Or so the Economic Journal emphasises to relax its readers’ otherwise shock and horror at their November 2009 issue. The feature issue honours James Meade (1907-1995) by drawing on a recent conference about him. The editors (Vines and Weale 2009: F423) immediately declare that “the contributors were asked to write papers on contemporary topics – this was not a history-of-economic-thought conference” ! Rest assured dear reader of the Economic Journal, we are not historians of economic thought, and this feature is not about the past.
But of course it has to be. The introduction will talk about Meade’s (or as the chummy editors repeat: “James’s”) contribution to economics through his efforts during and after the Second World War. History is then reduced to talking about the development of “obvious” ideas (ibid: F425), and how it was “inevitably [that] the British work became better known” than US and Dutch work on national income definitions (ibid: F424).
So the editors take the Whiggish road to Meade’s work and quickly establish how “Keynes set out the policy necessary to avoid excess demand in wartime, in his famous book How to Pay for the War. In response to this, James wrote a note in which he set out the a double entry system for national accounts” (ibid: F424). In the world that Vines and Weale describe, Keynes published a book, Meade read it and he responded in 1940 by producing a framework for defining the national economy and its output. Simple. And consistent with the general story told of national income ideas in the 1940s. Simple and consistent. Albeit disputable.

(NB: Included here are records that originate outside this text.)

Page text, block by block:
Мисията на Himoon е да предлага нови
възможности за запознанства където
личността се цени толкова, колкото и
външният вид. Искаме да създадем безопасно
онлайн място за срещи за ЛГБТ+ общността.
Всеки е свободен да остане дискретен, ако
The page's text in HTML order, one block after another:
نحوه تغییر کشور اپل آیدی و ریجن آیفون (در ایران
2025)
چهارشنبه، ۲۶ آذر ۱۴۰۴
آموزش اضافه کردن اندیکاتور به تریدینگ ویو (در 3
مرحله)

It is at this point I’d wish the editors were historians or that they and other literature was proud to do historical work Vines and Weale argue it was “in response to [How to Pay for the War]” that Meade composed the national accounts. The context of the situation tells a different story. And some interest in the history of ideas and context might have avoided this whole notion.

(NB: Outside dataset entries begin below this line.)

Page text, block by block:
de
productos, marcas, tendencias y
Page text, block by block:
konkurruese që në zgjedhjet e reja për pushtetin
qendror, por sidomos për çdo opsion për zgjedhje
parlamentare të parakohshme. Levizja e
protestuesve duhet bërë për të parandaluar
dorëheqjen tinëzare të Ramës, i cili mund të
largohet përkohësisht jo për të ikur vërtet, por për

Meade had been hired by Austin Robinson that spring of 1940. He fled Geneva with his family to come to London, and there took up work on the national accounts. Why? Because Robinson had hired him to come to the Treasury, sit down with Keynes’s book, and extrapolate the accounts presented by Keynes. Robinson had convinced the Treasury that such an endeavour could be useful for the war effort. Meade’s note was not an independent “response” to Keynes, it was a job he was hired to do. It would only be successful after he was joined by Richard Stone and then pushed, encouraged and edited by Keynes in the Treasury first, and then in the US. Our definition of economic growth as GNP growth was far from inevitable.

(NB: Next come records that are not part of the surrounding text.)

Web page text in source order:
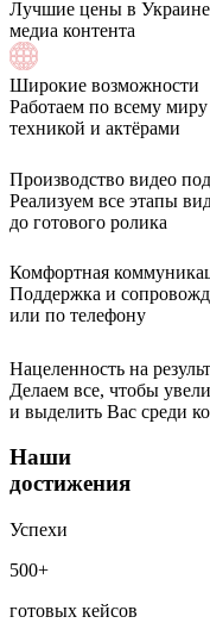
Лучшие цены в Украине
медиа контента
Широкие возможности
Работаем по всему
техникой и актёрами
Производство видео
Реализуем все этапы
до готового ролика
Комфортная
Поддержка и
или по телефону
Нацеленность на
Делаем все, чтобы
и выделить Вас среди
Наши
достижения
Успехи
500+
готовых кейсов
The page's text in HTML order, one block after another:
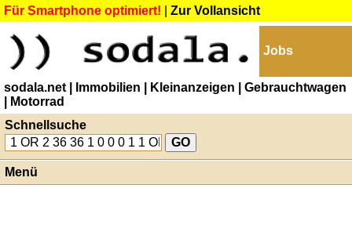
Für Smartphone optimiert! Zur Vollansicht
Jobs
sodala.net | Immobilien | Kleinanzeigen
| Gebrauchtwagen
| Motorrad
Schnellsuche
Menü
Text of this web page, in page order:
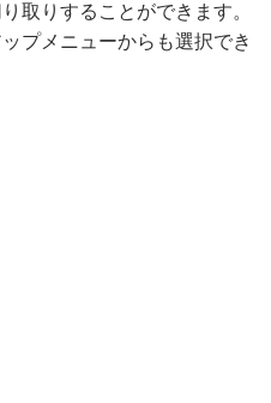
取りすることができます。
プメニューからも選択でき
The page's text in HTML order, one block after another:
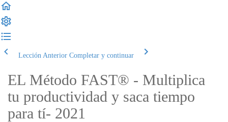
Lección Anterior Completar y continuar
EL Método FAST® - Multiplica
tu productividad y saca tiempo
para tí- 2021
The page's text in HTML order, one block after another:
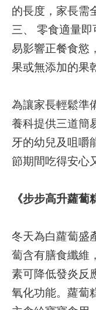
ODF
開
放
文
件
格
雙
語
彙
權
訊
安
全
政
策
的長度，家長需
三、 零食適量
易影響正餐食慾
果或無添加的果
為讓家長輕鬆準
養科提供三道簡
牙的幼兒及咀嚼
節期間吃得安心
《步步高升蘿蔔
冬天為白蘿蔔盛
蔔含有膳食纖維
素可降低發炎反
氧化功能。蘿蔔
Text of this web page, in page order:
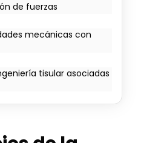
de fuerzas
mecánicas con
tisular asociadas
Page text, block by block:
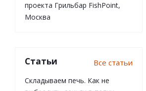
проекта Грильбар FishPoint,
Москва
Статьи Все статьи
Складываем печь. Как не

Meade was not the maverick that a context-less reading of the facts may suggest. He was hired to do something, something he himself had shown little inclination to do previously. Meade supervised the League of Nations national income data before fleeing across France, and never proposed anything akin to Keynes’s GNP. The Economic Journal editors actually cite an unpublished 1940 note in Meade’s collected papers (1988: 106-17) as the source of Meade’s authorship. They did some archival-like work here. Moreover it should be recognised that they are the first people to textually substantiate the claim that Meade constructed a national accounting system – despite the lack of why he did so. Others who have written on this, have usually not even bothered with the original texts, never mind the context. So Vines and Weale may yet be Historians, albeit not very good ones, which might be why they are so keen to avoid the title.